What you should do —
Every line in the data below that has the word "auch" should be returned.

# # # # # # #

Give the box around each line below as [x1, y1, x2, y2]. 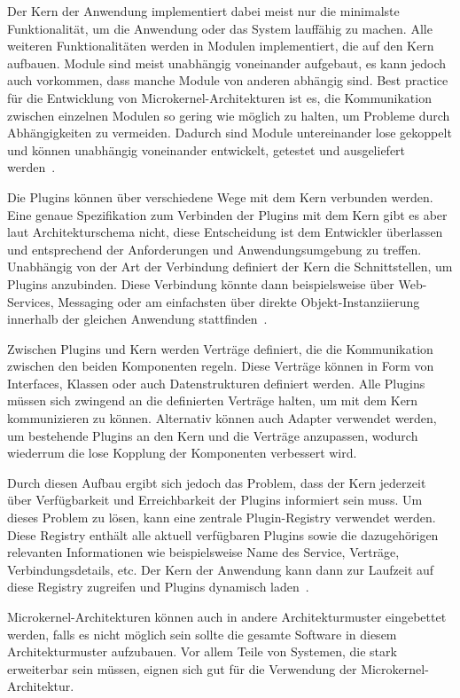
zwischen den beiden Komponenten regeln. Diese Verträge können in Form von [7, 357, 434, 375]
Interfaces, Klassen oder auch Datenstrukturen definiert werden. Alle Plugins [7, 373, 425, 392]
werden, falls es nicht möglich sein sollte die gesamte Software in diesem [7, 624, 397, 643]
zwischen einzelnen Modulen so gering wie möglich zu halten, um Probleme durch [7, 106, 450, 124]
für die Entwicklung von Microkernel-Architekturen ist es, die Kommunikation [7, 88, 432, 106]
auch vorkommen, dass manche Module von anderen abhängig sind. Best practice [7, 71, 448, 90]
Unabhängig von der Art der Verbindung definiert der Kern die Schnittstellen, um [7, 257, 453, 276]
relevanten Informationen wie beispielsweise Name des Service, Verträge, [7, 543, 400, 561]

# # # # # # #

Task result —
Interfaces, Klassen oder auch Datenstrukturen definiert werden. Alle Plugins [7, 373, 425, 392]
auch vorkommen, dass manche Module von anderen abhängig sind. Best practice [7, 71, 448, 90]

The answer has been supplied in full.